After your senior loved one is diagnosed with dementia, you may feel uncertain about what to do next. Navigating a dementia diagnosis can be challenging for both you and your loved one, so it’s best to have a plan. Here are seven strategies you can use to manage a dementia diagnosis.
1. Tell Others About the Diagnosis
Seniors recently diagnosed with dementia may be hesitant to share the news with others. The task of telling friends and family often falls to the caregiver. When sharing a dementia diagnosis, be prepared to answer questions and offer compassion. Friends and family members may not know how to react at first, and you should give them the space they need to come to terms with the revelation.
Dementia is one of the most serious health issues older adults are susceptible to. If your elderly loved one is living with a serious medical condition and needs help managing the tasks of daily living, reach out to Home Care Assistance, a Waterloo home care company you can trust. Our caregivers are available 24/7, there are no hidden fees in our contracts, and we offer a 100% satisfaction guarantee on all of our in-home care services.
2. Talk to Your Loved One’s Doctor
When navigating a new dementia diagnosis, you need to become as informed as possible. Talking to your loved one’s doctor is one of the best ways to learn about dementia. The medical practitioner can help you understand how the condition will progress and give you specific treatment guidelines. You should feel comfortable talking to your loved one’s doctor, as he or she will be an important source of information.
3. Do Research
After talking to the doctor, it’s time to do some research. Read books on dementia such as The 36-Hour Day by Nancy Mace, and seek out pamphlets and resources from local dementia centers. Support groups are also helpful, as they provide new dementia caregivers with the assistance they need as they navigate their loved one’s diagnosis.
4. Understand Insurance
You also need to consider the financial realities of the situation. Find out what provisions your loved one’s insurance plan makes for dementia, and take a look at his or her finances.
5. Change Your Approach to Care
After a dementia diagnosis, you may reflect on the prior months, realizing you reacted in frustration or anger to behavior caused by dementia. Now that the diagnosis is known, you should change the way you interact with your loved one. Don’t try to argue with your loved one, as people with dementia can’t follow a logical train of thought. Be on the lookout for situations that trigger feelings of anxiety or fear, as it may provide a better understanding of your loved one’s condition and allow you to help him or her mitigate these negative feelings.
Consider hiring a professional dementia caregiver if you’re having difficulty caring for your senior loved one.

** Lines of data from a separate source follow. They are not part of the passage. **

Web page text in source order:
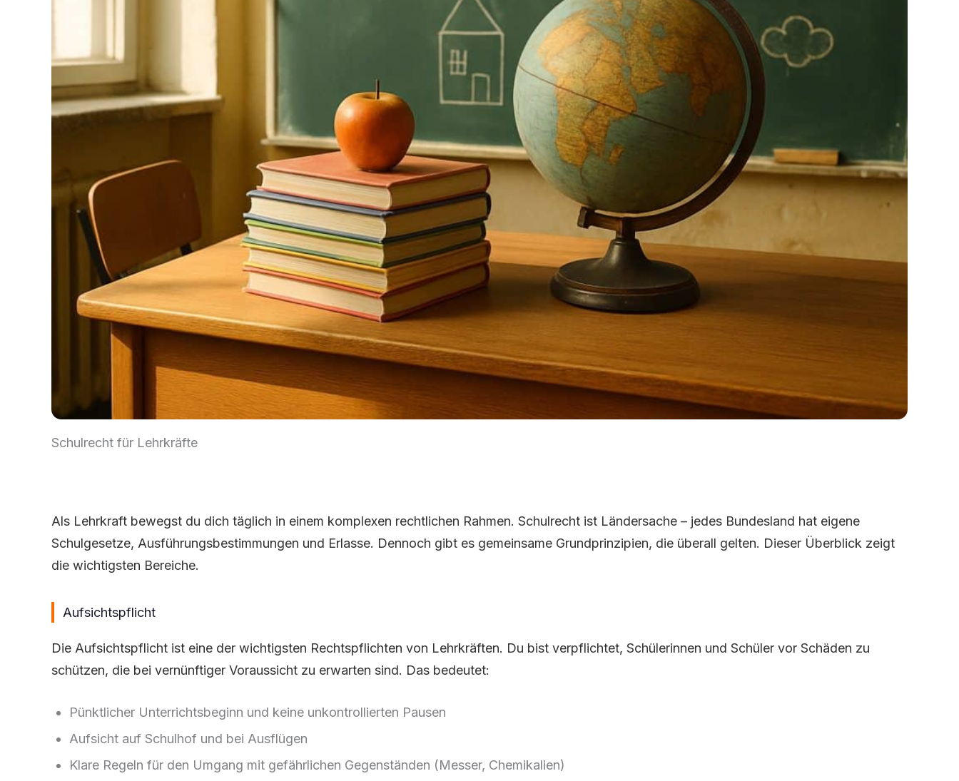
Schulrecht für Lehrkräfte
Als Lehrkraft bewegst du dich täglich in einem komplexen rechtlichen Rahmen. Schulrecht ist Ländersache – jedes Bundesland hat eigene
Schulgesetze, Ausführungsbestimmungen und Erlasse. Dennoch gibt es gemeinsame Grundprinzipien, die überall gelten. Dieser Überblick zeigt
die wichtigsten Bereiche.
Aufsichtspflicht
Die Aufsichtspflicht ist eine der wichtigsten Rechtspflichten von Lehrkräften. Du bist verpflichtet, Schülerinnen und Schüler vor Schäden zu
schützen, die bei vernünftiger Voraussicht zu erwarten sind. Das bedeutet:
Pünktlicher Unterrichtsbeginn und keine unkontrollierten Pausen
Aufsicht auf Schulhof und bei Ausflügen
Klare Regeln für den Umgang mit gefährlichen Gegenständen (Messer, Chemikalien)
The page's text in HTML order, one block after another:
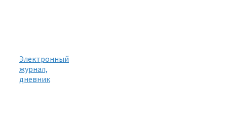
Электронный
журнал,
дневник
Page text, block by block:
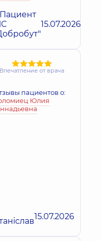
15.07.2026
Впечатление от врача
пациентов о:
Юлия
15.07.2026
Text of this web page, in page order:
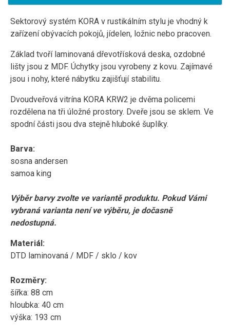
Sektorový systém KORA v rustikálním stylu je vhodný k
zařízení obývacích pokojů, jídelen, ložnic nebo pracoven.
Základ tvoří laminovaná dřevotřísková deska, ozdobné
lišty jsou z MDF. Úchytky jsou vyrobeny z kovu. Zajímavé
jsou i nohy, které nábytku zajišťují stabilitu.
Dvoudveřová vitrína KORA KRW2 je dvěma policemi
rozdělena na tři úložné prostory. Dveře jsou se sklem. Ve
spodní části jsou dva stejně hluboké šuplíky.
Barva:
sosna andersen
samoa king
Výběr barvy zvolte ve variantě produktu. Pokud Vámi
vybraná varianta není ve výběru, je dočasně
nedostupná.
Materiál:
DTD laminovaná / MDF / sklo / kov
Rozměry:
šířka: 88 cm
hloubka: 40 cm
výška: 193 cm
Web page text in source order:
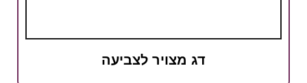
דג מצויר לצביעה
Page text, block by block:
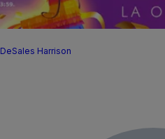
DeSales Harrison
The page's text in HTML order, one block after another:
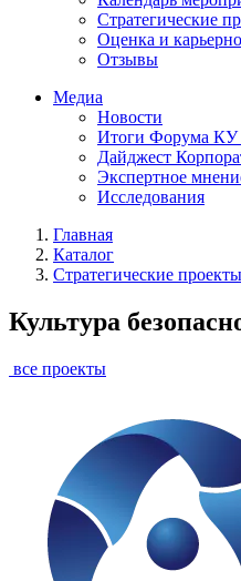
Стратегические
Оценка и
Отзывы
Медиа
Новости
Итоги Форума КУ
Дайджест
Экспертное
Исследования
Главная
Каталог
Стратегические проекты
Культура
все проекты
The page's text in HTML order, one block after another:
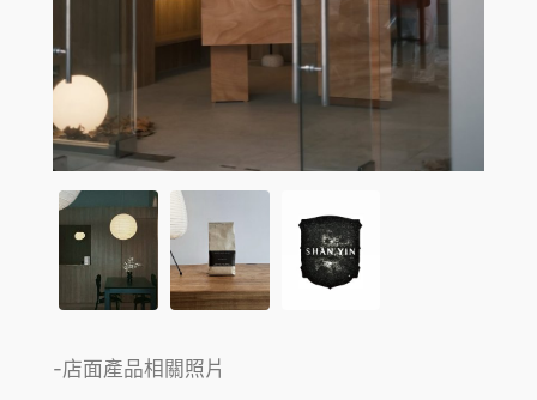
-店面產品相關照片
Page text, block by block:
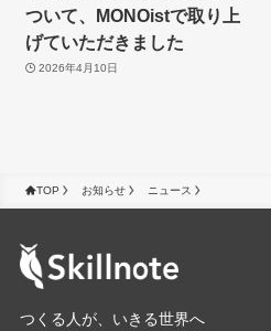
ついて、MONOistで取り上
げていただきました
2026年4月10日
TOP お知らせ ニュース
つくる人が、いきる世界へ
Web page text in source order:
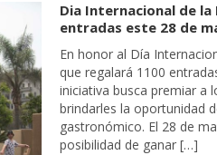
Dia Internacional de la
entradas este 28 de
En honor al Día
que regalará 1100
iniciativa busca premiar a
brindarles la oportunidad
gastronómico. El 28 de
posibilidad de ganar […]
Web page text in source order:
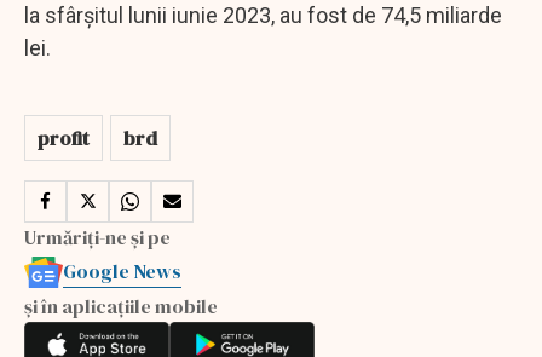
la sfârşitul lunii iunie 2023, au fost de 74,5 miliarde
lei.
profit brd
Urmăriți-ne și pe
Google News
și în aplicațiile mobile
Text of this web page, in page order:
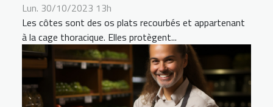
Lun. 30/10/2023 13h
Les côtes sont des os plats recourbés et appartenant
à la cage thoracique. Elles protègent...

Find out how a Waterloo, ON, caregiver can help your senior loved one enjoy a higher quality of life by reaching out to Home Care Assistance. All of our professional respite and live-in caregivers are trained in comprehensive Alzheimer’s, dementia, Parkinson’s, and stroke care, and they can also assist seniors with basic daily tasks like exercise, cooking, bathing, and light housekeeping.
6. Use Memory Aids
Establish patterns that help your loved one remember. Consider using a system of sticky notes on the refrigerator to remind your loved one to complete basic tasks like feeding the dog or doing 20 minutes of exercise. You can also set alarms to remind your loved one to take medication.

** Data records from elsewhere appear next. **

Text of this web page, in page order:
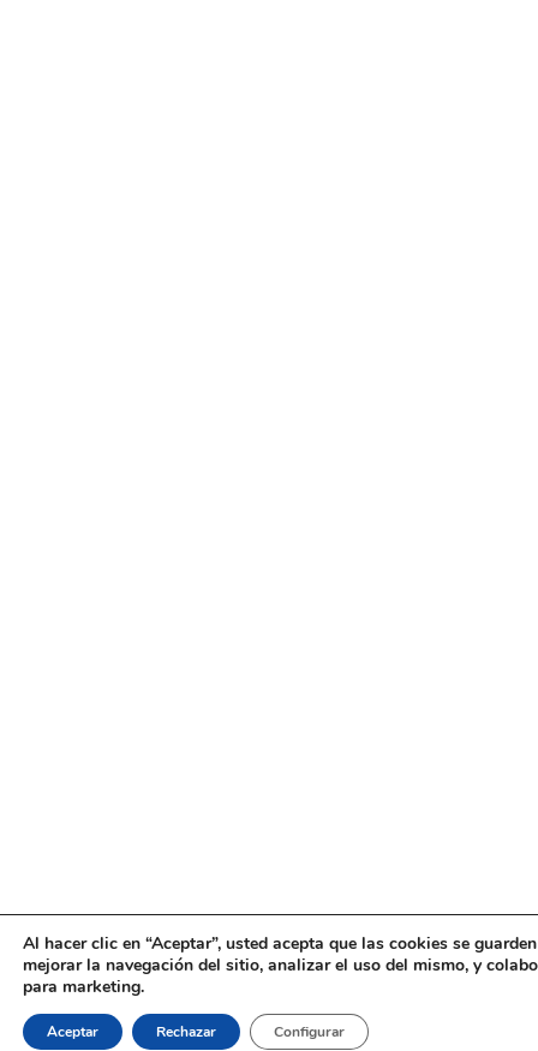
Al hacer clic en “Aceptar”, usted acepta que las cookies se
mejorar la navegación del sitio, analizar el uso del mismo, y
para marketing.
Aceptar Rechazar Configurar
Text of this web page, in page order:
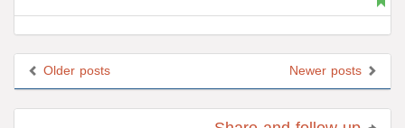
Older posts
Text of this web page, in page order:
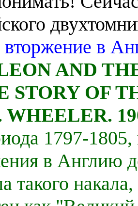
вторжение в
AND
STORY OF
WHEELER.
1797-1805,
в Англию
такого
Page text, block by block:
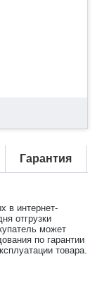
Гарантия
в интернет-
отгрузки
может
по гарантии
товара.
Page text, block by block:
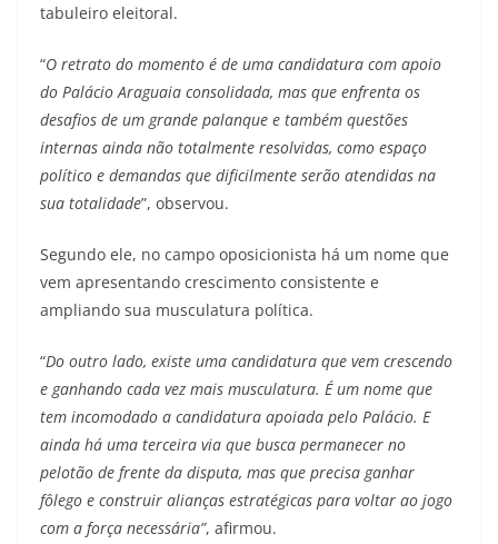
tabuleiro eleitoral.
“O retrato do momento é de uma candidatura com apoio
do Palácio Araguaia consolidada, mas que enfrenta os
desafios de um grande palanque e também questões
internas ainda não totalmente resolvidas, como espaço
político e demandas que dificilmente serão atendidas na
sua totalidade”, observou.
Segundo ele, no campo oposicionista há um nome que
vem apresentando crescimento consistente e
ampliando sua musculatura política.
“Do outro lado, existe uma candidatura que vem crescendo
e ganhando cada vez mais musculatura. É um nome que
tem incomodado a candidatura apoiada pelo Palácio. E
ainda há uma terceira via que busca permanecer no
pelotão de frente da disputa, mas que precisa ganhar
fôlego e construir alianças estratégicas para voltar ao jogo
com a força necessária”, afirmou.
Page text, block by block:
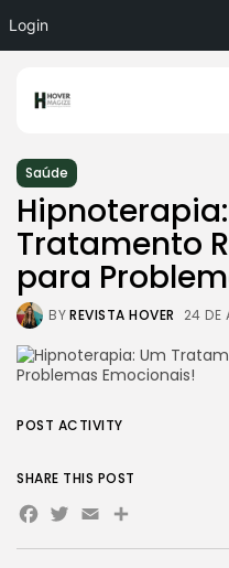
Login
Saúde
Tratamento
para
BYREVISTA HOVER 24 DE
POST ACTIVITY
SHARE THIS POST
Facebook
Twitter
EmailShare

7. Cherish the Time Spent with Your Loved One
After a dementia diagnosis, the condition will continue to progress. Treasure the time you have with your loved one right after the diagnosis. While research and preparation are important, you should strive to make new, positive memories with your loved one while he or she is in the early stages of the disease.

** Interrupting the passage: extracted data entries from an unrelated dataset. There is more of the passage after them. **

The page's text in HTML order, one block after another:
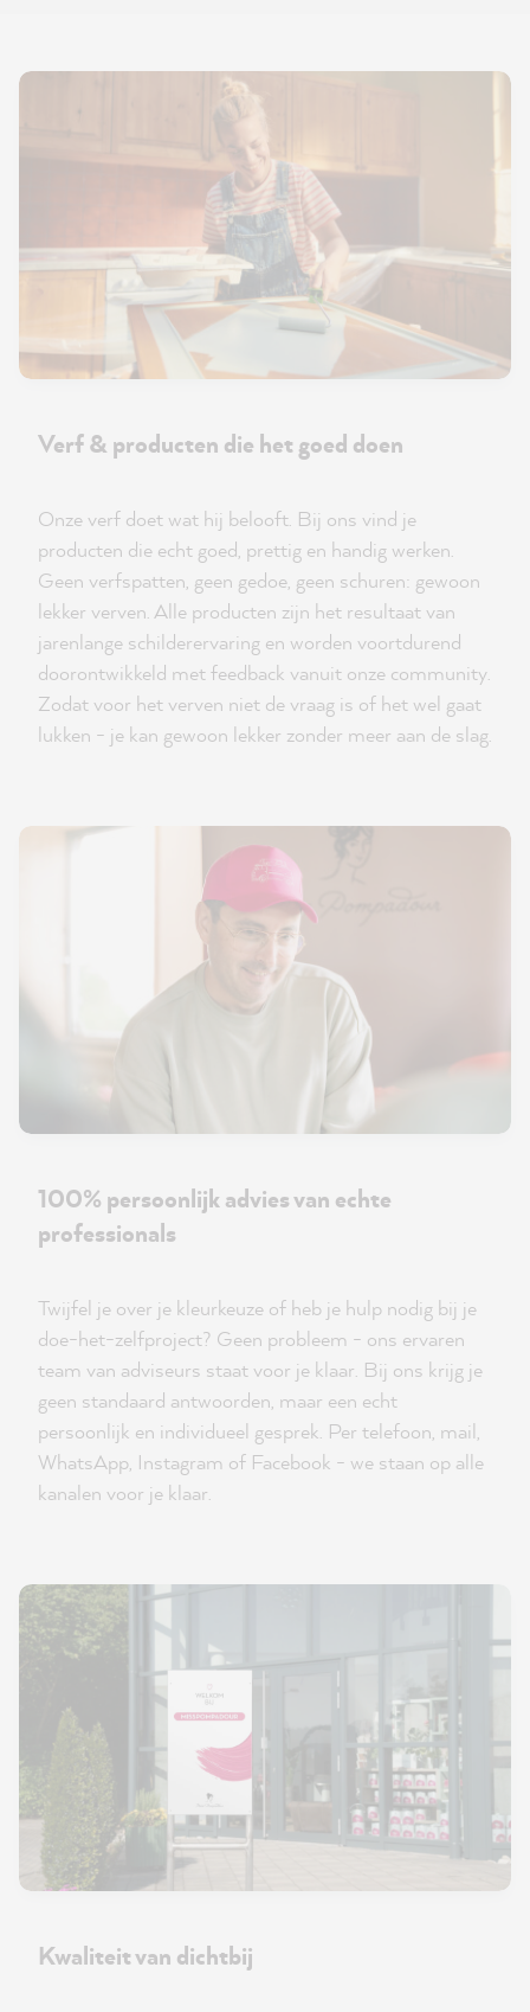
Verf & producten die het goed doen
Onze verf doet wat hij belooft. Bij ons vind je
producten die echt goed, prettig en handig werken.
Geen verfspatten, geen gedoe, geen schuren: gewoon
lekker verven. Alle producten zijn het resultaat van
jarenlange schilderervaring en worden voortdurend
doorontwikkeld met feedback vanuit onze community.
Zodat voor het verven niet de vraag is of het wel gaat
lukken - je kan gewoon lekker zonder meer aan de slag.
100% persoonlijk advies van echte
professionals
Twijfel je over je kleurkeuze of heb je hulp nodig bij je
doe-het-zelfproject? Geen probleem - ons ervaren
team van adviseurs staat voor je klaar. Bij ons krijg je
geen standaard antwoorden, maar een echt
persoonlijk en individueel gesprek. Per telefoon, mail,
WhatsApp, Instagram of Facebook - we staan op alle
kanalen voor je klaar.
Kwaliteit van dichtbij

Many families have no experience in specialized home care for seniors, which can make life a bit more challenging when an elderly loved one is diagnosed with dementia. The Waterloo, ON, dementia care experts at Home Care Assistance are here to help. We designed a program called the Cognitive Therapeutics Method, which uses mentally engaging activities to slow the progression of dementia, and all of our live-in and respite caregivers are expertly trained in dementia care. To learn about our high-quality in-home care plans, call one of our professional Care Managers at (519) 954-2111 today.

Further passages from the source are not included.